**EXERCISE PROMPT:**
Although the data below holds other lines too, output only those from the line with "Falstaff (61, 207, 87, 215)" up to and including the line with "(без учета резервов) [104, 62, 226, 81]", exactly as they appear.

══ GIVEN DATA ══

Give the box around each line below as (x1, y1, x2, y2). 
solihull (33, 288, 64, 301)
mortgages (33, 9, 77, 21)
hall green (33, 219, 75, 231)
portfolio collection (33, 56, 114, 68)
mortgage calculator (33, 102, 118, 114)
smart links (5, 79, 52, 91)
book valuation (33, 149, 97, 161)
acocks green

═══
══ GIVEN DATA ══

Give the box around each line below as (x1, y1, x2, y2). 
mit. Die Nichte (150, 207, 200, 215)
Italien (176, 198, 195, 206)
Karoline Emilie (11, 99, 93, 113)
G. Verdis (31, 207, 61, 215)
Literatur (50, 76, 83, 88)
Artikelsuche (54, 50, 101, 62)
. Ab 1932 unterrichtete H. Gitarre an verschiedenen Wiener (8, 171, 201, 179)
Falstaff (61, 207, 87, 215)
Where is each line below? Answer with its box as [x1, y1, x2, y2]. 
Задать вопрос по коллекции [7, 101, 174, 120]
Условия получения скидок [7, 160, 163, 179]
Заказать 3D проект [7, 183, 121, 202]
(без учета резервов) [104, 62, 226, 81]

═══

**EXERCISE RESPONSE:**
Falstaff (61, 207, 87, 215)
Where is each line below? Answer with its box as [x1, y1, x2, y2]. 
Задать вопрос по коллекции [7, 101, 174, 120]
Условия получения скидок [7, 160, 163, 179]
Заказать 3D проект [7, 183, 121, 202]
(без учета резервов) [104, 62, 226, 81]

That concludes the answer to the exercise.